Of course I would like things to get better, to calm down, to carry through to some kind of justice. But I know they aren’t going to, not without a fight, a mass struggle. Black people, simply by existing, by living peaceful lives, by struggling and surviving and doing what needs to be done, threaten the narrative of white supremacy in America. And so, more are being killed. This is to say nothing of those African-American voices that speak up clearly and unequivocally against this narrative, those African-American bodies who actively put themselves between the oppressor and the oppressed.
As more resistance rises, more people will die. It is the way of resistance, and it is hard to hear our consciences whispering it into our inner ear. “Things will get worse before they get better” is only one way of looking at it. It is not so much that conditions in society must get much worse before “society starts to care” about racist violence. The bulk of American society doesn’t care and generally isn’t going to. Those who say they care aren’t going to do anything about it, while the rest of American society is openly racist. We mustn’t wait for this society to start to care.
A clearer picture would be, “a thousand good guys must die in order to take down one bad guy. And then the fight has only just begun.”
This inescapable, dialectical fact scares me.
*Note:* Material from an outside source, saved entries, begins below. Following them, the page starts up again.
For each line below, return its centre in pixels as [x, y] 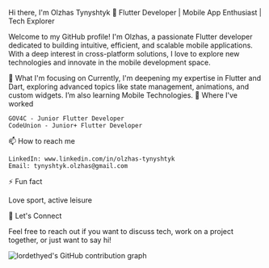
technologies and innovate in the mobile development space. [110, 62]
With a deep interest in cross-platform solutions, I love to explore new [124, 54]
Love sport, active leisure [50, 200]
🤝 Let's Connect [35, 216]
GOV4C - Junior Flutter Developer [67, 119]
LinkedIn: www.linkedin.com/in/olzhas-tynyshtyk [92, 159]
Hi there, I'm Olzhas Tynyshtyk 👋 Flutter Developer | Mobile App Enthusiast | [135, 13]
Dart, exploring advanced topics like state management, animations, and [128, 86]
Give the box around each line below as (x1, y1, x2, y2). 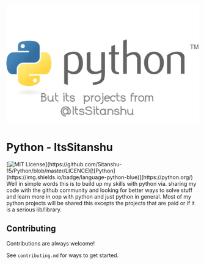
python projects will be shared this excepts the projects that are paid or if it (6, 199, 195, 207)
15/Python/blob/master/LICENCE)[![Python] (6, 167, 116, 174)
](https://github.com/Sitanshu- (45, 160, 122, 168)
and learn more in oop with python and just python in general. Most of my (6, 193, 191, 200)
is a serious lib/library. (6, 206, 62, 213)
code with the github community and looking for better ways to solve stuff (6, 186, 193, 194)
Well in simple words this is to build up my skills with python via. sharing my (6, 180, 197, 187)
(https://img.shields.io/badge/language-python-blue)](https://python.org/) (6, 173, 194, 181)
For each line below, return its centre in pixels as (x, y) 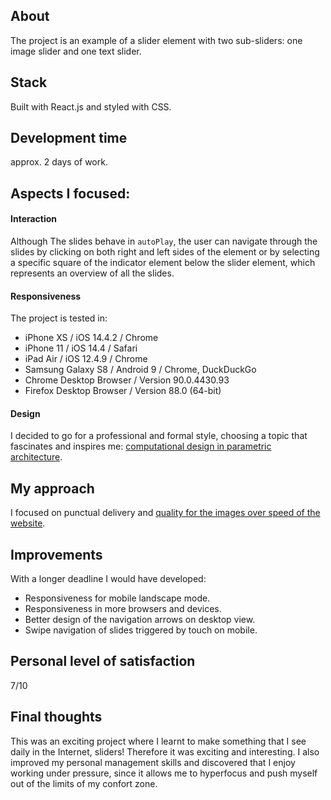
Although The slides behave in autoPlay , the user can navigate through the (164, 241)
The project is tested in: (59, 318)
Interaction (34, 219)
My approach (52, 488)
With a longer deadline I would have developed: (108, 579)
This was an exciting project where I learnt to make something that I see (158, 741)
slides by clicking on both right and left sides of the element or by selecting (165, 252)
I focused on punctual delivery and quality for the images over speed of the (165, 513)
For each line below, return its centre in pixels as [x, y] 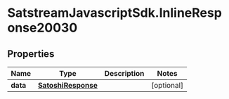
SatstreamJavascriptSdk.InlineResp [115, 13]
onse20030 [42, 28]
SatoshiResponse [68, 85]
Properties [31, 54]
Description [124, 73]
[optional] [167, 85]
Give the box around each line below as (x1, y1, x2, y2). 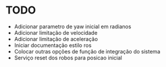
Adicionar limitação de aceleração (14, 35, 98, 42)
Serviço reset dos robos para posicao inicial (14, 54, 123, 61)
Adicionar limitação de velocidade (14, 29, 98, 36)
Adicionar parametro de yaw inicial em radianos (14, 23, 131, 30)
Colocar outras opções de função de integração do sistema (14, 48, 161, 55)
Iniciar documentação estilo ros (14, 42, 92, 49)
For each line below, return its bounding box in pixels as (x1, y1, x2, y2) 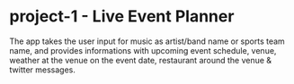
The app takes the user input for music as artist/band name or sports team (9, 36, 285, 46)
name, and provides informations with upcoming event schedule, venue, (9, 45, 277, 55)
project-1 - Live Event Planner (9, 6, 235, 27)
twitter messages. (9, 64, 76, 75)
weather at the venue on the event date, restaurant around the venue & (9, 55, 272, 65)
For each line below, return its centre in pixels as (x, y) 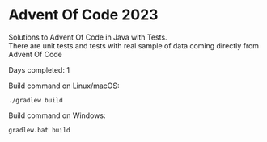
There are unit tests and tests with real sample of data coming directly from (134, 45)
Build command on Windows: (57, 115)
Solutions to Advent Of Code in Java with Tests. (88, 37)
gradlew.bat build (39, 130)
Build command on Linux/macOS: (64, 86)
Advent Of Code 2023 (83, 15)
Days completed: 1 (39, 69)
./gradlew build (36, 100)
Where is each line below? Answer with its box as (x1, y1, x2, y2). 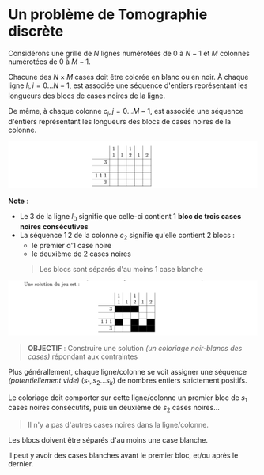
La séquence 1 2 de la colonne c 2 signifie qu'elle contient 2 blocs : (19, 231, 236, 242)
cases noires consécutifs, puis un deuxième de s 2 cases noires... (8, 403, 220, 414)
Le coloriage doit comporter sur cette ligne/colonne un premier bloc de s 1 (8, 393, 247, 404)
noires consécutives (19, 222, 89, 232)
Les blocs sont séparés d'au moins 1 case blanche (39, 265, 204, 274)
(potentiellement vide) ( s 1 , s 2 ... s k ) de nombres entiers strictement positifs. (8, 375, 247, 386)
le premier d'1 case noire (31, 241, 112, 251)
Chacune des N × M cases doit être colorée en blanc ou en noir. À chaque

As much as I want the revolution to happen, this type of continued destruction and death scares me into wishing it wasn’t necessary, wishing there was a safe way out for all of us. I just don’t know if there is. I don’t want anyone to die.
But I don’t see anything changing anytime soon. Body cameras will “malfunction.” Training will be flawed. Community policing will prove to be the idealistic liberal fantasy we already know it is.
People will advocate for these reforms, and while they are being tested on the flesh of Black bodies and proven ignominious failures at addressing the core problem, more lives will be lost on the road to real change, the road to revolution.
My sadness comes from knowing I will probably not be there to see it. But my hope is that humans of the future will be readier than we are, more knowledgeable, and more aware that the destruction of the current social order and financial system is a worthwhile goal if it means the creation of a world in which a person gets shot for being a racist, and not for being a race.